These words—remember your death—illumine the entire penitential season of Lent. Christians need a Savior because we are but dust and ashes. We need a Savior because the only person who can save us from death is Jesus Christ, who is Life itself. In the Lenten season, as we meditate on the central mysteries of the faith, the mystery of death—transformed by the Cross—is a great place to start.
I for one really appreciate Sr. Theresa’s thoughts on Lent. Yes, during Lent we think about death, but we think about it in a Christian way. We think about it with Easter in mind. Like she said, the cross—Good Friday—is all about the work of a Savior, a Savior we need because we are but dust and ashes. We need a Savior because we need saving from death, and only Jesus can do this. Easter really loses its significance unless we’re cognizant of the fact that apart from the Cross and the Resurrection, death would have the last word. But it doesn’t.
And so, we prepare for the celebration of the Resurrection by taking time to remember why the Resurrection is necessary.
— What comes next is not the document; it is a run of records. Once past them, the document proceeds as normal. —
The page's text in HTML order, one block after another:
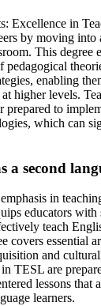
Excellence in
by moving into
This degree
pedagogical
enabling
higher levels.
prepared to
which can
a second
in
educators with
teach
covers essential
and
TESL are
lessons that
learners.
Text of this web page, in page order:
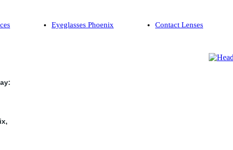
Eyeglasses Phoenix Contact Lenses
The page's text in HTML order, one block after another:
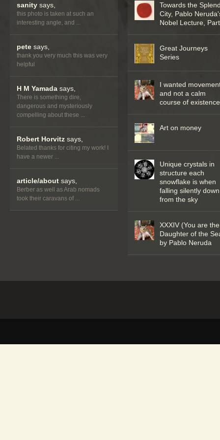
sanity says,
this photo is taken at such an
interesting angle, and ...
pete says,
thank you very much this was very
helpful
H M Yamada says,
There is something dire,
dangerous and mysteriously
compelling about these ...
Robert Horvitz says,
Belated thanks for citing my work! I
have a newer ...
article/about says,
Berber as well as Arab nomads
took their caravans of ...
Towards the
City, Pablo
Nobel Lecture,
Great Journeys
Series
I wanted
and not a calm
course of existence
Art on money
Unique crystals in
structure each
snowflake is when
falling silently down
from the sky
XXXIV (You are the
Daughter of the
by Pablo Neruda
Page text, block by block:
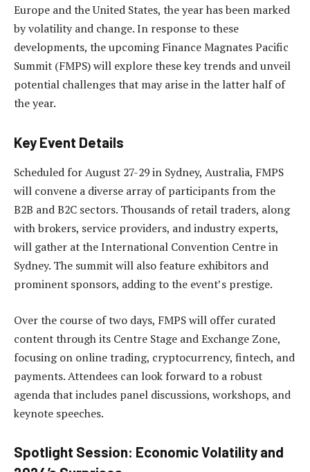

So, if you decide to come by the church today to receive the ashes, I’ll use them to make the mark of the cross on your forehead. On your forehead, it becomes a sign to others of who you are—a follower of Jesus who has given you life through his own death on the cross. Wear it boldly.
You can drive up to the portico between noon and 1 this afternoon and between 5 and 6 this evening. You can stay in your vehicle and I’ll come to you. Let’s pray.
Lord, Holy One, have mercy on us.
We confess our sins to you.
We have fallen short of your glory and without your mercy and grace, we would be dust.
We repent now.
Lord, as we enter into this Lenten season, be near to us.
Help us, by your Holy Spirit, to feel right conviction and repentance for our sin.
Help us, by your Spirit, to have the strength to overcome the enemy.
Thank you, Lord, that Easter is coming!
Death has no sting, no victory, because of Jesus!
Glory and honor and praise to His name!
Thank you for rescuing us.
Help us keep both the weight and the joy of this season in our hearts and we move through the next several weeks.
Help us bear the good fruit of your Spirit.
Thank you that the ashes on our forehead do not symbolize our ultimate reality.
From dust we might have been formed, but our bodies, our spirits, ourselves, await beautiful redemption and the restoration of all things.
Help us long and look forward to that day, and let it come quickly, Lord Jesus.